Scripting Choosing the right scripting framework and tool can be quite complicated. First you need to identify what you can afford and what you are capable of leveraging. A lot of scripting tools are written in scripting languages like C, Python, JavaScript or Perl. There are some that use their own proprietary languages and then others that use object-oriented languages like Java or C#. Whatever the case, picking the language/framework is often a secondary exercise to picking what you can afford.There are commercial tools like LoadRunner, MSVSTS, SOASTA, Rational and Silk Performer. They are very similar in nature, but offer different features, capabilities and most importantly price points. There are open source projects like JMeter, Grinder, OpenSTA, Multi-Mechanize and Curl-Loader. Remember with open source tools you get what you get and you don’t get upset. Then there are even rich client and browser tools like Browser-Mob, Selenium, SOASTA, LISA and WebPageTest.Whatever you choose, consider what you can afford and what you can support. One last point is to beware of “Record and Playback” tools. I’ve never been a fan of those tools, which the commercial vendors often tout as their differentiator. With “Record and Playback” you lose a lot control. A lot of times you get garbage in your scripts that can cause your scripts to be functionally invalid.
Scenario Planning (Interaction Model) Scenario planning is different then functional scenario definition. Essentially functional scenario definition is about defining what you are going to do and against what data model condition. Scenario planning is about defining when your scenarios will run, how often they will run (frequency), dependencies on other scenarios running, etc…It’s important to see this activity as orchestrating the sequence and order of test or benchmark.
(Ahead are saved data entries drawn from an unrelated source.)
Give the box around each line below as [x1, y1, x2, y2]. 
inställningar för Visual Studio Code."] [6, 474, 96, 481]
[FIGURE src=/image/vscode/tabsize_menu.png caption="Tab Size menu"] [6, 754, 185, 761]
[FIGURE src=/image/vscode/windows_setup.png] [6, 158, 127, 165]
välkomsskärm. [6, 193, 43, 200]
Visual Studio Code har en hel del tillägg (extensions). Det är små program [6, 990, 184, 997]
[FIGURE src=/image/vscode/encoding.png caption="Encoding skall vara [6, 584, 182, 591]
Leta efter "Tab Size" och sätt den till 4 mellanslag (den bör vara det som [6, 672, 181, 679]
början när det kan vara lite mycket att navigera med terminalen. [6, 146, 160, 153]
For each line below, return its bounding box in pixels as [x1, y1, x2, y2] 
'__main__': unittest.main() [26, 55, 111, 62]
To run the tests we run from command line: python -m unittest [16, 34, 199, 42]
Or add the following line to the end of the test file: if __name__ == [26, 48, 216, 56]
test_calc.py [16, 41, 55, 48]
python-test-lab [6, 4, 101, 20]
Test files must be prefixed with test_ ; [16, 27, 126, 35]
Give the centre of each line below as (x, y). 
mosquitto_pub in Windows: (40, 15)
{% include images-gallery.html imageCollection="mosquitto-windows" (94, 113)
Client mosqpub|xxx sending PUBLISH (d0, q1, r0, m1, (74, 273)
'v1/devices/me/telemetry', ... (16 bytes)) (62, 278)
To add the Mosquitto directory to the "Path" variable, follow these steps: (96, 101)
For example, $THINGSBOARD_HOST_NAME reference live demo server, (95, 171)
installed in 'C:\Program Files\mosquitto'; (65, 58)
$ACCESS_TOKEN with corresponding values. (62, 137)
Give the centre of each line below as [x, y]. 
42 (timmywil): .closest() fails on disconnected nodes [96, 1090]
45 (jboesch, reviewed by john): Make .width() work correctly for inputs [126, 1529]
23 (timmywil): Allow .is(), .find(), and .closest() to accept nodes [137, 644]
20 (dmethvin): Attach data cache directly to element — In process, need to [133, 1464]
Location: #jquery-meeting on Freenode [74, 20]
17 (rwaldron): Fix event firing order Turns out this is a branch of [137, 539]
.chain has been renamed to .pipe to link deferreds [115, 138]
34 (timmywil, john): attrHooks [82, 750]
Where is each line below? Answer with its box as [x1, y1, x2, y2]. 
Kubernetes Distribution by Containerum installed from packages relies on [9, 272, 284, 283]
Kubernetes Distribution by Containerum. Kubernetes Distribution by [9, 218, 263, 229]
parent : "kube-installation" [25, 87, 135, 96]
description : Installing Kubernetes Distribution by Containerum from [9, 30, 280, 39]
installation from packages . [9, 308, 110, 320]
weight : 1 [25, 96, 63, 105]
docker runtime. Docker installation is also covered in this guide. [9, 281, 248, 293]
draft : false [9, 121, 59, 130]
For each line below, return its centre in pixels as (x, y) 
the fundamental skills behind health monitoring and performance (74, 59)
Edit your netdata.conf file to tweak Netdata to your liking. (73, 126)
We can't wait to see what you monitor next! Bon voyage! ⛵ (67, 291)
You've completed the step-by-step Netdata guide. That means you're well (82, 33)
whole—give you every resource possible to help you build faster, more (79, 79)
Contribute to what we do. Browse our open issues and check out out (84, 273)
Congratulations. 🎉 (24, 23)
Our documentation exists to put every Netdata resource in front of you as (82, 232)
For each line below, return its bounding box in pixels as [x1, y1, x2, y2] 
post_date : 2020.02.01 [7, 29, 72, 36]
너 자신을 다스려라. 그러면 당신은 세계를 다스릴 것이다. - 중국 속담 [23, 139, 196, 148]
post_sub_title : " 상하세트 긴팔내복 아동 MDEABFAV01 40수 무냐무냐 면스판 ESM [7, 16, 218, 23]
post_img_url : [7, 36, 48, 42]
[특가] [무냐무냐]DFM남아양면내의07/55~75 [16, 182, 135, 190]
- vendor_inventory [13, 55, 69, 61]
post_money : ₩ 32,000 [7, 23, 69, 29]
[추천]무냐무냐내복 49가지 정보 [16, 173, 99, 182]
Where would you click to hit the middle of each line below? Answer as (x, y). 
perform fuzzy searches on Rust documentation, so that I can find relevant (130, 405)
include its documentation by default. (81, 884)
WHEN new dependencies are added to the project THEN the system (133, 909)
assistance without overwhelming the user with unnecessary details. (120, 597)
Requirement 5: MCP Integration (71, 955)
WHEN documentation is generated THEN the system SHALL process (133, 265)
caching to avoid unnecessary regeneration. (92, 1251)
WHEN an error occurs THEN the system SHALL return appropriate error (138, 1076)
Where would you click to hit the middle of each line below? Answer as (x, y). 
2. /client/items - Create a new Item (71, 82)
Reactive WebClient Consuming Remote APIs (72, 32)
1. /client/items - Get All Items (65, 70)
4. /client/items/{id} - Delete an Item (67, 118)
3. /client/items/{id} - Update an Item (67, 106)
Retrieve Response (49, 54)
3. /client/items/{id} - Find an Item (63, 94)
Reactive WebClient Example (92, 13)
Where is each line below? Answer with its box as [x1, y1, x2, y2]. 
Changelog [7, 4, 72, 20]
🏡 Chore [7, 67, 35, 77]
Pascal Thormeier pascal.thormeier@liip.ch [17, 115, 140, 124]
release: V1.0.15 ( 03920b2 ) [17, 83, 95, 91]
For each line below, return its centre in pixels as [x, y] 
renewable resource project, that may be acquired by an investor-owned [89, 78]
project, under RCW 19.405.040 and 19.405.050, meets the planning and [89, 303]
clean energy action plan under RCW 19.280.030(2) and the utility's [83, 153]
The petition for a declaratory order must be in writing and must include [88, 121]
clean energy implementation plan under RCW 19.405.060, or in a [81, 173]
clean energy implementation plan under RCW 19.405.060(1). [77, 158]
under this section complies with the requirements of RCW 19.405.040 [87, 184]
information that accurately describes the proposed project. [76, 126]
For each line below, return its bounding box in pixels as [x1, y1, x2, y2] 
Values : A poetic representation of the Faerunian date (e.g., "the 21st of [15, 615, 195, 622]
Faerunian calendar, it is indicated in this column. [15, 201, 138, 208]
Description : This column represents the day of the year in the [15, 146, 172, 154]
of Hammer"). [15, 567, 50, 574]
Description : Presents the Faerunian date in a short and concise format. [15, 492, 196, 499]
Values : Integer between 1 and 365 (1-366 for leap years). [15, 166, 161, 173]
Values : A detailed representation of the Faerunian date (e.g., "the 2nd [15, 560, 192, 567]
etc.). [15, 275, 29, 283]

Load Test Definition The load test definition is a critical piece in setting up your actual performance test or experiment. It covers the key attributes of the test such as the workload of users, time of test (duration), some sequencing of scenarios, think time, arrival/departure rates, timeout conditions, etc…Keep in mind that there are many ways to run performance tests. You might choose a soak test, a steady-state (staircase) test, a fixed arrival rate running for a predefined duration. Not only do you define the attributes of the test workload, but you define what’s being measured and instrumented at a particular rate, as well as what systems are sending the load.